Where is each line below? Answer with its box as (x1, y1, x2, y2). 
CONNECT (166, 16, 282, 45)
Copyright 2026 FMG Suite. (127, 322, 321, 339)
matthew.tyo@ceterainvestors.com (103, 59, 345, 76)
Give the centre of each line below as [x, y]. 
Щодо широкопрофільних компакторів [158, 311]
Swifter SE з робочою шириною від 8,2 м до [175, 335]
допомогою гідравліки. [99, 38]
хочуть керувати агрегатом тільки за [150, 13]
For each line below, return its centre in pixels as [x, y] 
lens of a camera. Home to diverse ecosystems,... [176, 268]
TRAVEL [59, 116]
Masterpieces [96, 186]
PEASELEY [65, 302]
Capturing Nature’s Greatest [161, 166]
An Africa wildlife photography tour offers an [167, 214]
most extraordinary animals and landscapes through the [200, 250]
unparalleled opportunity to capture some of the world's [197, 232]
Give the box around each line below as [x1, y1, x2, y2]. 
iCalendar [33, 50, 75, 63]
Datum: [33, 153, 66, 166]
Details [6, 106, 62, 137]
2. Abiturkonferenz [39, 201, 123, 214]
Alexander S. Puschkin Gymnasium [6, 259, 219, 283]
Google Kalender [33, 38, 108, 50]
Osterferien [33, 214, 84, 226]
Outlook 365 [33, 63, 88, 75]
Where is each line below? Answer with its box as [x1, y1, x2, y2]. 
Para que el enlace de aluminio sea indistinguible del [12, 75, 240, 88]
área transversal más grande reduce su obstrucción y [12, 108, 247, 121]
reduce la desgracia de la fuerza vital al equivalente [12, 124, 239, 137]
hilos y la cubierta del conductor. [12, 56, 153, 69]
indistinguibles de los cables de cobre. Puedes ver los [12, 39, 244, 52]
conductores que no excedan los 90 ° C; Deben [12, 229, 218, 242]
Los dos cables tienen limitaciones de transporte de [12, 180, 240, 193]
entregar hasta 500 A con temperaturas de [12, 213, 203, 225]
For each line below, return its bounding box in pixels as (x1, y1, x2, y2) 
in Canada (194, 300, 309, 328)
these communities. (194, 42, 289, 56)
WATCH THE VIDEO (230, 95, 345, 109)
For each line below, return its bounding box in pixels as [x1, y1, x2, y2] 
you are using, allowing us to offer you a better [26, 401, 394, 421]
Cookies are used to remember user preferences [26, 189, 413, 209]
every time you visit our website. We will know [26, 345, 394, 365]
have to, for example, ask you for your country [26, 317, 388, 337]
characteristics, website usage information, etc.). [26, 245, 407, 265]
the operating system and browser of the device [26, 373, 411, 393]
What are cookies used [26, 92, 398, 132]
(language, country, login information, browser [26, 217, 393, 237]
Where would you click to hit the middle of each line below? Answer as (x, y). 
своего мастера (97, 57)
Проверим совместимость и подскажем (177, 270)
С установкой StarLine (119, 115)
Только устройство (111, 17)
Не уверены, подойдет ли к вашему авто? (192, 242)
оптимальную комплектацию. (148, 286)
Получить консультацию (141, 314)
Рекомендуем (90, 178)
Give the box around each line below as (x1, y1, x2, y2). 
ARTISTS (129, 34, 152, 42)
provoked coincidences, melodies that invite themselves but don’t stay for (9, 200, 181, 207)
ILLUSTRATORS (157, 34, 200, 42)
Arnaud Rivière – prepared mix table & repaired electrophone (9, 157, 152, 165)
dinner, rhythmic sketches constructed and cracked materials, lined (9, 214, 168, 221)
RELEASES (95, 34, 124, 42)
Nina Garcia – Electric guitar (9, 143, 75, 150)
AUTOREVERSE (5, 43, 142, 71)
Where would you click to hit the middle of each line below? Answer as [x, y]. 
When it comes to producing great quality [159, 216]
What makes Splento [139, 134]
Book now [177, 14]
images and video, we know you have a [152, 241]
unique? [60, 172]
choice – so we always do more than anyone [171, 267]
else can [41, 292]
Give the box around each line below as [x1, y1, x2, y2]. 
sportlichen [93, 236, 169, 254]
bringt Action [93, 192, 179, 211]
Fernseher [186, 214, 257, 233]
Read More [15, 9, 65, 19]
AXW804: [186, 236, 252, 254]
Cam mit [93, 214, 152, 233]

========================

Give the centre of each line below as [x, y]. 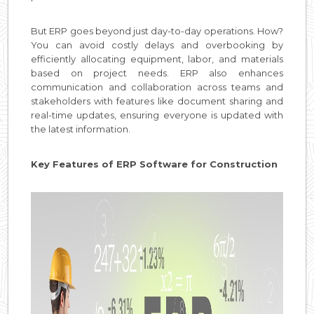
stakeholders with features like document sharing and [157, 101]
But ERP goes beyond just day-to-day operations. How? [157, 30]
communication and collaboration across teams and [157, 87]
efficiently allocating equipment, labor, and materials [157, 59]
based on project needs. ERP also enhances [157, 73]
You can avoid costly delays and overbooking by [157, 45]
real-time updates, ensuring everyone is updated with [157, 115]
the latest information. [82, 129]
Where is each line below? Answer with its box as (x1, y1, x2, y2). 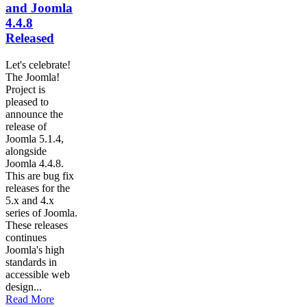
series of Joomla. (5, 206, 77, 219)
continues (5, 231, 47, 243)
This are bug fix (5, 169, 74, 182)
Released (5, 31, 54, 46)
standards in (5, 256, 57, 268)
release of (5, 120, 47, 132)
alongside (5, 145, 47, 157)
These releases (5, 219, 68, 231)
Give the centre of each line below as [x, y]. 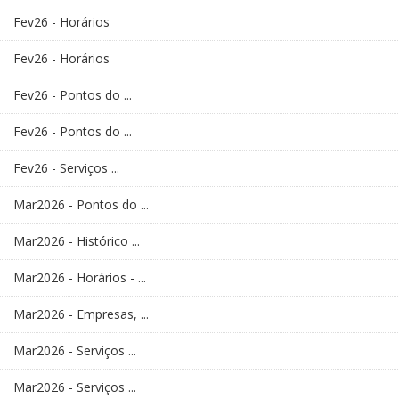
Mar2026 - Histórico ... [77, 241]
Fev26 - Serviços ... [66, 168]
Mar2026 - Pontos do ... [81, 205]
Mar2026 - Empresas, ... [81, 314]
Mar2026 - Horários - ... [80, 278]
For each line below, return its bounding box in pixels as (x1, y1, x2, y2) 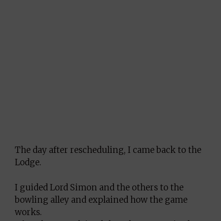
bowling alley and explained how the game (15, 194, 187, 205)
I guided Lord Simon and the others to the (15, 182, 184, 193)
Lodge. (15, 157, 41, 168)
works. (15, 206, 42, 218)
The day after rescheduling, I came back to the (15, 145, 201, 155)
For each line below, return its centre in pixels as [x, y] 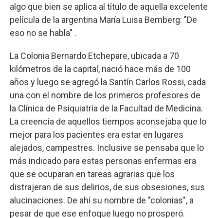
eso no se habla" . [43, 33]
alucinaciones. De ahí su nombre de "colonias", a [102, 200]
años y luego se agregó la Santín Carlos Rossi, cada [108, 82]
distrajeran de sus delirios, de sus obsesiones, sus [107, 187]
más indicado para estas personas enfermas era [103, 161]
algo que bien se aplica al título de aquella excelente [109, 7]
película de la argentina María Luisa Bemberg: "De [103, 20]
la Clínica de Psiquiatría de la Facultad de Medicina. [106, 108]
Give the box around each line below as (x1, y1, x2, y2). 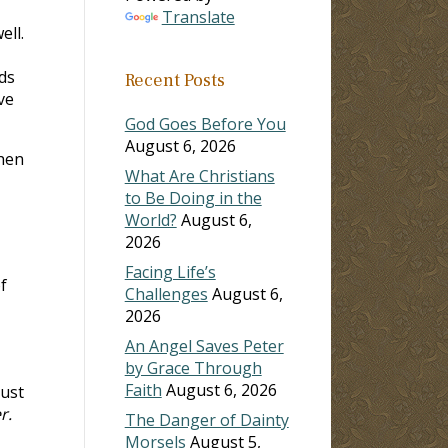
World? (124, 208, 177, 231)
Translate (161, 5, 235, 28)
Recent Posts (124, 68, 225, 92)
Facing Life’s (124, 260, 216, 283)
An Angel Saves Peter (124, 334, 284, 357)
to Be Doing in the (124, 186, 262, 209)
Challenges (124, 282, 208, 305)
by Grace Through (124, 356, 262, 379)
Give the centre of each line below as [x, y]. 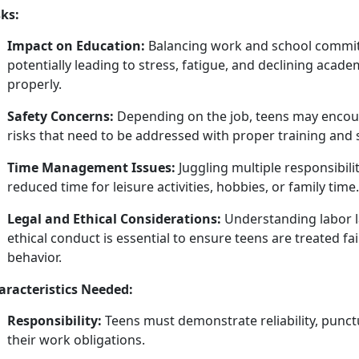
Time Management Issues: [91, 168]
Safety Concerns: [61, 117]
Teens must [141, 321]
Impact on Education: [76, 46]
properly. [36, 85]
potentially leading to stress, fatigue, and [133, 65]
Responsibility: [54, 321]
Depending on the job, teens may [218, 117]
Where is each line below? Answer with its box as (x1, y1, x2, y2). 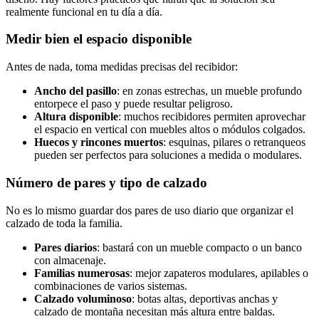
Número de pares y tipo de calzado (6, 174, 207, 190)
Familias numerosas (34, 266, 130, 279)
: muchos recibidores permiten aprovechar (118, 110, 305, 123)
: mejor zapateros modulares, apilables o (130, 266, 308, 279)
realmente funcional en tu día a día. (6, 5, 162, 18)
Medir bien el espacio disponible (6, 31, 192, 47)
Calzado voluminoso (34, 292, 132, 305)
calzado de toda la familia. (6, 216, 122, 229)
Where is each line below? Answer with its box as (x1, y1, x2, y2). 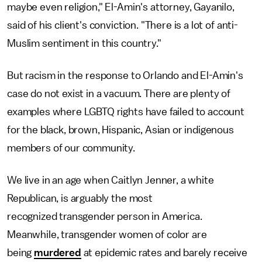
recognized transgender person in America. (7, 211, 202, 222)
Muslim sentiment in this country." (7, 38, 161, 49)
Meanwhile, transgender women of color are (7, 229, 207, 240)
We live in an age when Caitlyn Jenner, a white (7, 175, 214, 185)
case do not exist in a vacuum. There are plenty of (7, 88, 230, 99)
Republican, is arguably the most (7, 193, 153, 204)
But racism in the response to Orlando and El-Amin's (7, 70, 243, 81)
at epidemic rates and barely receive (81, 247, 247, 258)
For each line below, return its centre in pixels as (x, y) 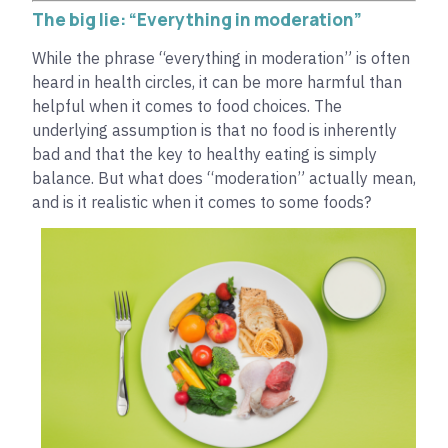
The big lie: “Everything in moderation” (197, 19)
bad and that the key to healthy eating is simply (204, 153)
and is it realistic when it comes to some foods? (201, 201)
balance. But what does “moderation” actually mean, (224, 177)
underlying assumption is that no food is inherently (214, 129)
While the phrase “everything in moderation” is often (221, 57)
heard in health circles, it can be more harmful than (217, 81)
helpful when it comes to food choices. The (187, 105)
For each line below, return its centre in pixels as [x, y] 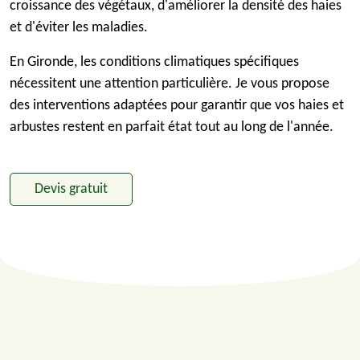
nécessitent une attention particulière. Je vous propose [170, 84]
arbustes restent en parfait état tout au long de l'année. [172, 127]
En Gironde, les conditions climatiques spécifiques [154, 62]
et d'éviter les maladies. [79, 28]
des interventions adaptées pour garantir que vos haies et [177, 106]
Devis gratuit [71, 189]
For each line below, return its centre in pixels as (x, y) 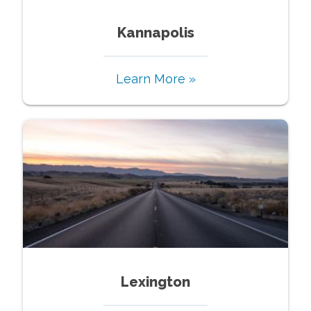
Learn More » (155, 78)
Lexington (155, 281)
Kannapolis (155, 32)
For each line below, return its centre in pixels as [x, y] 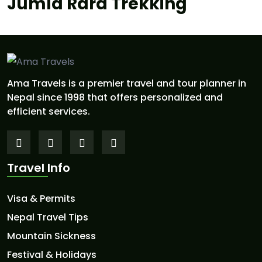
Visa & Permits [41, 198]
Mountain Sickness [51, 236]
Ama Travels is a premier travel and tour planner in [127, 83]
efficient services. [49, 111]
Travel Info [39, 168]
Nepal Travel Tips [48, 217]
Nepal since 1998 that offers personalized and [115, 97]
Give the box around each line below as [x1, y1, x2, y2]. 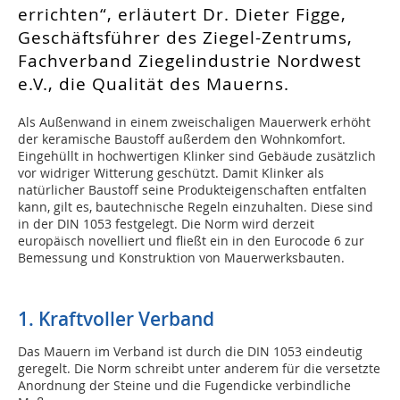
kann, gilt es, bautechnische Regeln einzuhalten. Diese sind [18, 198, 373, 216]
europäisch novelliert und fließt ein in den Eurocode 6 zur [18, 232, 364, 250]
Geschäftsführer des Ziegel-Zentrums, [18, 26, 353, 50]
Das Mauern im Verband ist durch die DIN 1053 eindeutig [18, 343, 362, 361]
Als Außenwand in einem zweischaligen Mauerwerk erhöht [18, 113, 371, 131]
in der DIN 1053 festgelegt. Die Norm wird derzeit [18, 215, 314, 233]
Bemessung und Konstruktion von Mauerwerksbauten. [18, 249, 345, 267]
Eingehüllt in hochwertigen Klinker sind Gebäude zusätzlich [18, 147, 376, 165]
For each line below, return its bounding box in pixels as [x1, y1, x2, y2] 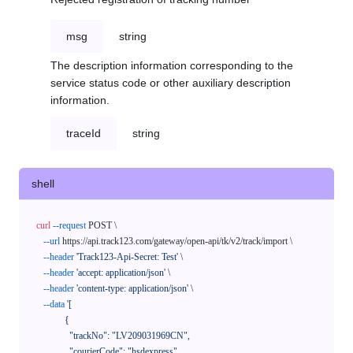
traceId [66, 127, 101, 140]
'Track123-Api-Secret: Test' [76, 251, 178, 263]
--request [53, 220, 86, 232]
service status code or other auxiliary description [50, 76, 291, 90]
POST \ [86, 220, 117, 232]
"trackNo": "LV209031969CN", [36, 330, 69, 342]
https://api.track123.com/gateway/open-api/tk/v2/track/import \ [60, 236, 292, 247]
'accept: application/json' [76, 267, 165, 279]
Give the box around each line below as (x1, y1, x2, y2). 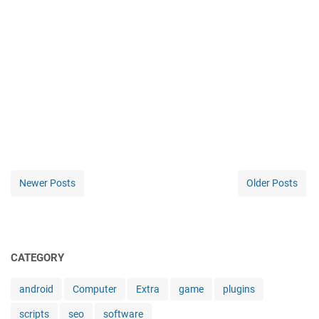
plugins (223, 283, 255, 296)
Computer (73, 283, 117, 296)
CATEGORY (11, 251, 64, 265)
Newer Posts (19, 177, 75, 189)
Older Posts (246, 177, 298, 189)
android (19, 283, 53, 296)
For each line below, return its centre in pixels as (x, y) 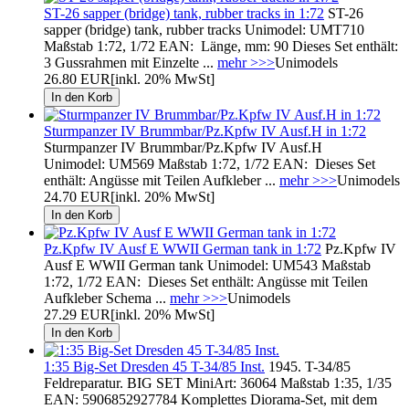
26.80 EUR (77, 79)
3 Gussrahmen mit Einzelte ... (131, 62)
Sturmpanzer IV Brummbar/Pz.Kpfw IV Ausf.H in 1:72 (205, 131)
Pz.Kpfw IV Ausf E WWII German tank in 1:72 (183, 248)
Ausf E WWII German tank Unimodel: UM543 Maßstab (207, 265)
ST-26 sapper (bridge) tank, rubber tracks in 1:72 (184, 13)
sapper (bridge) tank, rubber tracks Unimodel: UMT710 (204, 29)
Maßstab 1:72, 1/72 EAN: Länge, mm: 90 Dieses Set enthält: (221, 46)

========================

Among the records above, locate the line containing "An Angel Saves Peter (124, 334, 284, 357)" and the line containing "Calzado voluminoso (34, 292, 132, 305)", then transcribe exactly the lines starting at the first and ending at the second, with no pictures.

An Angel Saves Peter (124, 334, 284, 357)
to Be Doing in the (124, 186, 262, 209)
Challenges (124, 282, 208, 305)
by Grace Through (124, 356, 262, 379)
Give the centre of each line below as [x, y]. 
Time Management Issues: [91, 168]
Safety Concerns: [61, 117]
Teens must [141, 321]
Impact on Education: [76, 46]
properly. [36, 85]
potentially leading to stress, fatigue, and [133, 65]
Responsibility: [54, 321]
Depending on the job, teens may [218, 117]
Where is each line below? Answer with its box as (x1, y1, x2, y2). 
Número de pares y tipo de calzado (6, 174, 207, 190)
Familias numerosas (34, 266, 130, 279)
: muchos recibidores permiten aprovechar (118, 110, 305, 123)
: mejor zapateros modulares, apilables o (130, 266, 308, 279)
realmente funcional en tu día a día. (6, 5, 162, 18)
Medir bien el espacio disponible (6, 31, 192, 47)
Calzado voluminoso (34, 292, 132, 305)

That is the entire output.